If you find yourself wanting to do something that requires composing results across tool calls, check if a composite exists via tool_search. If not, that's a missing composite — file an issue.

HTTP-direct (Python, notebooks, custom clients)

Every tool lives under POST /api/v1/execute on localhost:7655.

Python example

import requests, json

API = "http://localhost:7655"

def execute(action, **params):
    r = requests.post(f"{API}/api/v1/execute",
                      json={"action": action, "params": params})
    r.raise_for_status()
    return r.json()["data"]

# Compose a scene
execute("compose_scene",
        description="chill lo-fi",
        sceneName="Verse",
        tracks=[
            {"name": "Bass",  "role": "bass",  "prompt": "deep slow"},
            {"name": "Drums", "role": "drums", "prompt": "laid-back"},
        ])

# Stream events
with requests.get(f"{API}/api/v1/events/stream", stream=True) as r:
    for line in r.iter_lines():
        if line.startswith(b'event: domainEvent'):
            print(line.decode())

Tool discovery

# List the default core tool set
curl http://localhost:7655/api/v1/actions

# List every tool (including deferred)
curl 'http://localhost:7655/api/v1/actions?all=true'

Tool surface summary

CategoryTools
Projectproject_get_status, list_projects
Scenesscene_create, scene_activate, scene_delete, scene_get_all, scene_get_tracks, scene_set_mute, scene_add_track, scene_move_track, scene_find_by_name
Tracksdsl_track_create, dsl_track_delete, dsl_track_mute, dsl_track_solo, dsl_list_tracks
MIDI generationdsl_generate_midi, dsl_generate_drums
FXdsl_set_track_fx, dsl_get_track_fx, set_scene_fx, dsl_load_fx_chain
Transportdsl_play, dsl_stop, dsl_set_tempo, dsl_get_tempo_info
Musical contextget_musical_context, set_musical_context
Samplessearch_samples, import_samples, add_sample_track
Exportexport_audio
Compositescompose_scene, add_instrument, play_scene, render_to_performance, create_transition
Discoverytool_search (finds deferred tools by keyword)
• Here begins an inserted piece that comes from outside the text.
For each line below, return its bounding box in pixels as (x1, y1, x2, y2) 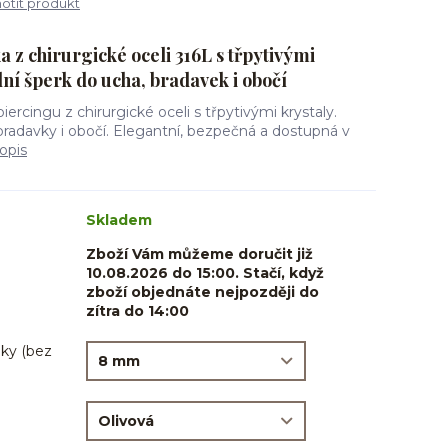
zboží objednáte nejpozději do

Pattern: observe → reason → act

Modern agents work best when they check state before mutating. The standard pattern:

  1. project_get_status — am I bound to a project? What scenes exist?
  2. get_musical_context — what's the key / BPM / chords?
  3. dsl_list_tracks or scene_get_tracks — what's already there?
  4. Make the change (compose / mutate / play)
  5. Observe the resulting state via the returned changes field (it always includes a semantic snapshot) and any emitted events

Our tool responses are designed for this. Every success returns enough state that the agent doesn't need to re-query — the changes field contains names, not just UUIDs, so an agent can chain operations conversationally.

When a tool fails

Every failure response has:

  • error — the reason, short
  • message — human-readable one-liner
  • suggestionwhat the agent should do next (concrete: tool name, often with example params)
  • changes.availableX — when a referenced entity (track, scene, project) doesn't resolve, the response lists what DOES exist

Example:

{
  "success": false,
  "error": "Track not found",
  "message": "Track not found: 'Synth Lead'",
  "suggestion": "Check the track name. Available tracks: Bass, Drums, Keys.",
  "changes": {
    "availableTracks": [
      {"id": "t1", "name": "Bass"},
      {"id": "t2", "name": "Drums"},
      {"id": "t3", "name": "Keys"}
    ]
  }
}

Agents read the suggestion, adjust, and retry. No guesswork, no round-trips to get_status.